Here's some dimensions.










His is surely nicer, but this is super strong and I only needed a quick catty to test out bands in the workshop.

Here it is wearing Hunter bands.










Here it's testing out some funky band chains.










Anyway, It's not much of a showcase. It's not my design and not exemplary handiwork, but I wanted to report that it was a good, ergonomic and accurate shooter with super low forks and low wrist strain. I'd prefer a more beefy handle. slightly higher forks and to round the hook under my thumb.


----------



## RIDE (Mar 19, 2010)

Now that came out much nicer than you are giving yourself credit for! I love the use of the honey G10...it's gorgeous!

Great job!

RIDE


----------



## ZDP-189 (Mar 14, 2010)

Thanks!

The Hunter bands are a bit much for it. It's currently wearing blue bands, a locally available but decent exercise band which is at 0.65mm .026" is between Thera-band Gold (0.75mm .030") and Thera-band Silver (0.55mm .021"). These are short bands tapered from 30-15mm and I guesstimate 8-10lbs of draw and 24' full extension.










This set up gives a fast, accurate and controllable shot from ammo from small BBs up to half ounce lead balls.


----------



## Martin (Jan 17, 2010)

That is a nice looking slingshot, I would pay for a slingshot like that.


----------



## njenkins (Feb 3, 2010)

Sharp.. Love Geko's boardcut design.. It looks good.


----------



## torsten (Feb 9, 2010)

I got some of these slings from Geko.
They are very, very ergonomic and
very, very, very accurate shooters!!

This is vid from another sling-enthusiast using this design!


----------



## RIDE (Mar 19, 2010)

Seriously....if you would be willing to make more....I'd LOVE to own one!

I keep coming back to this thread...I really love the look!

RIDE


----------



## ZDP-189 (Mar 14, 2010)

Thanks for all the comments.



RIDE said:


> Seriously....if you would be willing to make more....I'd LOVE to own one!
> 
> I keep coming back to this thread...I really love the look!
> 
> RIDE


If Geko's selling them I'll not pirate his design, so I won't be selling these. I won't even sell this one. Anyway, I need it for playing with in the workshop.

I tell you what, I'll make you one with my modifications (without charge). Message me your address.


----------



## RIDE (Mar 19, 2010)

ZDP-189 said:


> Seriously....if you would be willing to make more....I'd LOVE to own one!
> 
> I keep coming back to this thread...I really love the look!
> 
> RIDE


If Geko's selling them I'll not pirate his design, so I won't be selling these. I won't even sell this one. Anyway, I need it for playing with in the workshop.
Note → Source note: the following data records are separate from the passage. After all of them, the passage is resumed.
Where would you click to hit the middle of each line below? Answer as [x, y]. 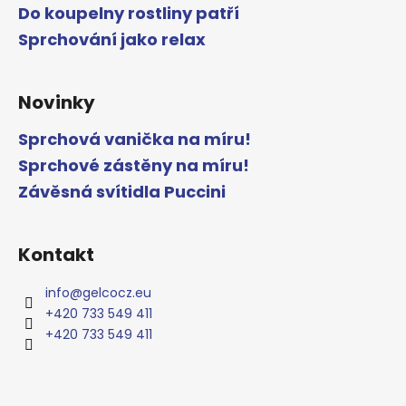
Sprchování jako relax [112, 40]
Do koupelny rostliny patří [129, 14]
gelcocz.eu [117, 293]
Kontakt [56, 255]
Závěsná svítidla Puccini [122, 192]
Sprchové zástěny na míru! [134, 166]
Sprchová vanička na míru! [135, 140]
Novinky [57, 103]

I tell you what, I'll make you one with my modifications (without charge). Message me your address.
[/quote]

Kudos for respecting his design.

And..........message sent.









RIDE


----------



## ZDP-189 (Mar 14, 2010)

RIDE/Steve, it's in the post!


----------



## njenkins (Feb 3, 2010)

Guys Geko shows how to make a boardcut slingshot in a Youtube video. This design is what he shows how to make, pretty sure most everybody could whip one up themselves if they really wanted. I know eventually, I'll give it a try.


----------



## dragonmaster (Dec 24, 2009)

Thats a great looking shooter I to love the design and after reading this post over and over watching the videos the same. I decided to take my steal ergo that had a design that was not far off from his. The forks were wider and taller and made out of steal. Did a little slicing and dicing some wielding and came up with my one version its not finished yet but shoots great.


----------



## Jtslingshoter (Dec 18, 2009)

Very nice. JT


----------



## fish (Dec 24, 2009)

lovely shape,good to see so many folk using hunter bands!


----------



## ZDP-189 (Mar 14, 2010)

fish said:


> lovely shape,good to see so many folk using hunter bands!


I still have the two pairs of Hunter bands you sold me. I use them on all the catapults as both a standard measure and as the strongest bands I have.

For strength, they're somewhere in the middle of the strongest bands I could possibly draw and the ones that would provide the best possible accuracy. If I were really hunting, I'd probably opt for a single band for bird and a double for small mammals. If only you had a quick change system as fast as the Dankungs.


----------



## foreigner (Jan 16, 2010)

This is very nice and I love the material used. I can imagine having more of a stable hold and aim with it. The torque of the pull is minimized.


----------



## ZDP-189 (Mar 14, 2010)

You're right. It's a design that handles high power bands well. 20lb bands are managed well and 8-10lb bands are really super, with almost no shake at all.

The downside is 20 plus pound bands like Hunter bands launching big heavy .50 cal lead ball can put you in a world of pain (as I have discovered). Shooting like this over forks really no higher than one's thumb and knuckle puts the hand dangerously in harm's way. My Shootist is about the safe limit at .8". So while I'd tak this Favorit to a target meet, I'd not take it out in the wilderness to hunt with.

Additionally, if I really wanted to combine accuracy with power, I'd opt for a braced design unless local laws prohibited that. Geko's a skilled shooter and he's using lighter bands for accuracy, so a negligablee fork design remains sensible.


----------